Fictional fraternal organization

The Lime-Kiln Club was a fictitious fraternal organization of African Americans created by writer and journalist Charles Bertrand Lewis for the Detroit Free Press in the late 19th century.

== Newspaper weekly ==
The Free Press was a Democratic weekly paper owned by the Scripps brothers, and it was notable in its era for humor, low cost, and reliance on advertising revenue. The two-cent price point of the paper (significantly lower than other publications) allowed for widespread distribution to working class audiences. This business model relied on high circulation as a selling point for advertising.

The Detroit Free Press first published the Brother Gardner's Lime Kiln Club in 1878. Author Charles Bertrand Lewis, a Union veteran and staff writer since 1869, was a popular humorist for the paper, wrote under the pen name "M. Quad". Lewis's Lime Kiln Club was a fictional, African American, fraternal organization featuring negative stereotypes of Black people in an appeal to working-class Democrats during a racially charged era. Lewis wrote his pieces in African American dialect and spoken by characters with names like Brother Gardner, Waydown Bebee, and Elder Toots. Each Lime Kiln Club episode follows a club debate on issues of politics, economics, and philosophy. The absurdity and ignorance of these discussions served to satirize both African Americans and politicians.

The column proved hugely popular, and it was syndicated nationally and published as a book, Brother Gardner's Lime-Kiln Club: being the regular proceedings of the regular club for the last three years; with some philosophy, considerable music, a few lectures, and a heap of advice wirth reading,' in 1887'. Charles Lewis ceased writing Lime Kiln Club stories when he left The Detroit Free Press for a higher salary at New York World in 1891.

== Adaptations ==

=== Vaudeville ===
The original Detroit Free Press' column was also adapted for vaudeville performance. Evidence in the form of advertisements and a review from Variety magazine in 1909 reveal that the 25-minute performance was well received in New York. The magazine also reveals that the show was put on by George Walker and Bert Williams troupe. This duo achieved fame for their performances in black face under the name "Two Real Coons", a title chosen to distinguish themselves from minstrelry performances by white actors in black face. Their performance of the Lime Kiln Club also featured famed black actors Abbie Mitchell and Tom Fletcher.

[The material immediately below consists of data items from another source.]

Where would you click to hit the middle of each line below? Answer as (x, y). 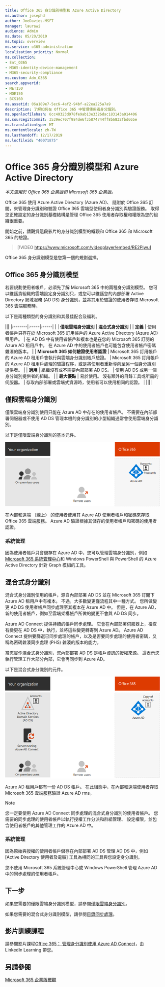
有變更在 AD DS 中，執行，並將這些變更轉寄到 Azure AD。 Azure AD (74, 630)
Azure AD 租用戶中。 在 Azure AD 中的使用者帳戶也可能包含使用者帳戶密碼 (81, 346)
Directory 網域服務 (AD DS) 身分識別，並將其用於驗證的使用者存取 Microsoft (82, 300)
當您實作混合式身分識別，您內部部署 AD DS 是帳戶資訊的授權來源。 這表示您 (82, 653)
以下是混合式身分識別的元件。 (35, 670)
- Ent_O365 (16, 62)
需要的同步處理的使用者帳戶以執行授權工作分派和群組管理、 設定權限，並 (79, 819)
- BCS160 (14, 99)
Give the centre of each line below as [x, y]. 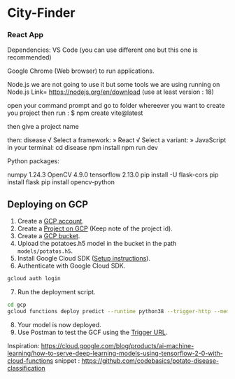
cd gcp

==== Bert William's Lime Kiln Field Day ====

In 1913, Biograph Studios began production on an untitled film adaption of The Lime Kiln Club directed by Edwin Middleton and T. Hayes Hunter. William's Lime Kiln Field Day proceeded D.W. Griffith's The Birth Of A Nation by two years. It stands in contrast to Griffith's film as one of the only surviving silent films with an all black cast. The film followed a day of romance between stars Bert Williams and Odessa Warren Grey. The film was cancelled early for unknown reasons, and in 1938 Biograph donated the negatives to the Museum of Modern Art. In 2014, museum staff reassembled the seven reels of raw footage in order to screen the film publicly for the first time. The negative footage of Bert William's Lime Kiln Field Day screening is notably accompanied by video footage and still images of interaction between the film's black cast and white production crew.